Mynn:   Fanie, so how seriously do you guys take this sixes tourney

Fanie:   We obviously tried very hard... We had a bad draw with West Indies and the Sri Lankan boys in our group.. We had both hands in it, we just needed a couple of runs off the last ball and we couldn't.. Very close games.
It's sad to lose games that way, we'd rather lose by a long way.. A few of us haven't played this so we're still in the learning processs..

bakait:  You have had a long and healthy career ... Seeing that India's 2 fast bowlers have broken down recently, what do you suggest the prospective Indian fast bowlers do for fitness/health to have long careers

Fanie:    It's very important to find the problems first.. I reckon the problem is that we are playing too much cricket.. no fit body can last, doesnt matter how fit you are, the system must change.
We have to have a group of about 20 players, and alternate players around for every single game. You can't have one bowler bowling every single game like Srinath does;  they are going ot break down, no matter how fit they are. At the end of the day you've got wear and tear that's taking its toll and you cant do anything about that

Fanie:   secondly...

Fanie:   The biggest problem lies in the practices.  If you practice between games every single day,  it's as good as a one day game that you play because you bowl 5-10 overs in a practice.  I reckon bowlers must practice less and just bowl enough to feel confident, and that way save themselves.

Fanie:   and thirdly

Fanie:   The only way to make sure that an injury doesnt recur again is to do specific bio-kinetic exercises on the areas where you have a problem,   and most of the time a phenomena where you actually get weaker the longer the seasons carries on   so you still have to do gym work once or twice in a week to stabilise your strength and keep it there,  and that's the only way to keep fit

MA:   How do you rate SA's chances in the upcoming series against pakistan

Fanie:   Well, I dont think the record is on our side... Teams that have played against Pakistan in Pakistan have lost 99% of the time

(Adrian Kuiper questions Fanie's statistic... :-))

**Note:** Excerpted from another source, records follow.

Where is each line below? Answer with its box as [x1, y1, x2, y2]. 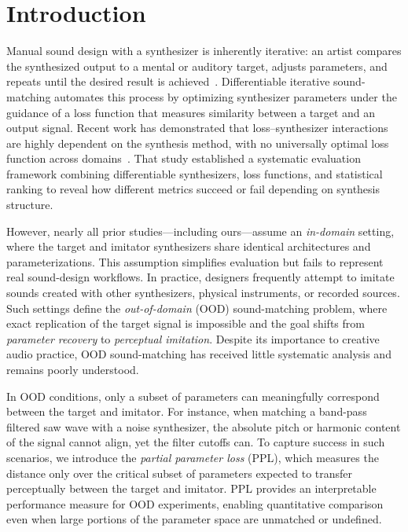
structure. [6, 196, 53, 213]
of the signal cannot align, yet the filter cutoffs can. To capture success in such [6, 434, 385, 450]
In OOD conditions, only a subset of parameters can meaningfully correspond [6, 387, 380, 404]
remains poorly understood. [6, 361, 139, 377]
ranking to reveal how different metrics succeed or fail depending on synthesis [6, 181, 380, 197]
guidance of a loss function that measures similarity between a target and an [6, 104, 376, 120]
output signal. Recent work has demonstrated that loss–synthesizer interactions [6, 119, 388, 136]
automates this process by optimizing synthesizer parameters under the [54, 88, 397, 105]

Fanie:   It is very tough. To actually win a game there you have to get used to the conditions.  We are going straight into the first test without really a warm up game.

Fanie:   The team has got potential, yes.  As you said, if New Zealand can beat Pakistan there, then anybody can. It might be alright in the first test with Wasim Akram not there, he is still injured

Fanie:   We are playing the second test at Sheikhapura which none of us know, the odds are therefore against us

Caze:   Is there great interest in cricket by blacks in SA? Or is the SA team a reflection?

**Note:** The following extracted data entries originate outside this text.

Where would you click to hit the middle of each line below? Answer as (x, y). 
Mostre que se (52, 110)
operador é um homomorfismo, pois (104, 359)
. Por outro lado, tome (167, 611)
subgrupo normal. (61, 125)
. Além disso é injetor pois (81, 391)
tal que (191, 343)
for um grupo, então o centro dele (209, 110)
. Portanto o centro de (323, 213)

gana:   Hi Fanie how are you?

Fanie:   Caze: you can't say it;'s a reflection.. We've got two players in our group.. Herschelle Gibbs, a coloured from the Cape, and Telemachus is the same

Fanie:   We've got a lot of black players seriously coming through.  You have to take the ratios in mind of the amount of players that are at the right age to play test cricket

Fanie:   The development programme to put cricket into schools started recently; the guys are still young, 18/19 years old .   They are going to come through.  The interest is phenomenal. There are so many people playing mini cricket and so on at a young age. If they can just follow through into high school and university we can really become a force in the game

gana:   who do you think will win the next world cup. If your answer is SA who will be the runner-up

Fanie:   The answer has got to be south africa obviously

Fanie:   I think what makes it very difficult is that teams change within two years, you get half the teams that have changed.  At this stage Pakistan can be a good force, as can India, if their bowlers last.  South Africa needs to develop the young bowlers and if Donald lasts we have a great chance too.

Fanie:   One Day cricket is very important when it comes to bowlers; most teams score runs, but a good bowler keeps the runs down.  We have a lot of young players that are really getting better and better

gana:  Do you think Sri Lanka will continue to play like this way for another 2 years?

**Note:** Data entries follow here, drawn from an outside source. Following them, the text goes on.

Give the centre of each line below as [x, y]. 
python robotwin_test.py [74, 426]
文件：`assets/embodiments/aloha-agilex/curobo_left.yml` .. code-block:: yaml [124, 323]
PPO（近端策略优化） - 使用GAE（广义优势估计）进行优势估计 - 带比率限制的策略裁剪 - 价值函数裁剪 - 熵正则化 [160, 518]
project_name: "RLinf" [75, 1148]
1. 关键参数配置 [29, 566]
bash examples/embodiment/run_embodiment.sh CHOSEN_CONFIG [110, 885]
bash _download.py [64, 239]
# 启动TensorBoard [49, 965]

Desi2:   Fanie...who do ya think that will be yer key player/players in Pakistan?

Fanie:   I think a young man by the name of Jacques Kallis must be watched carefully, a very very good player. He might be able to get to the class of Daryll Cullinan . Those two batters are at the top of my list .

Fanie:   Bowling wise,  Shaun Pollock must not be underestimated.

Desi2:   Yeah, I love that guys' game.....

Fanie:   He's a fantastic all rounder, hitting the ball well, bowls quick deliveries on a line and length, and can also be a stock bowler, which makes him a complete all rounder.  Allan Donald on those wickets, hopefully if the ball stays low, can also be effective. Uneven bounce will suit his bowling so much more'

sib:   Your view on South Africa's chances in England for the triangular tourney and tests next summer

Fanie:  That's a long tour. We have done well in England last time around;   it suits our cricket much more than the sub continent.  I think we are mentally more tough than the English,  and that can be the deciding factor in a tour .

Fanie:   If I can be controversial, I think the deciding factor in our loss against the Aussies was that we played youngsters,    and there weren't enough senior players involved in stabilising the team.  It can be directly related to selection.  You don't gamble when you play the best team in the world with your young players;   you use your more senior players, and they can get things going when it gets tough .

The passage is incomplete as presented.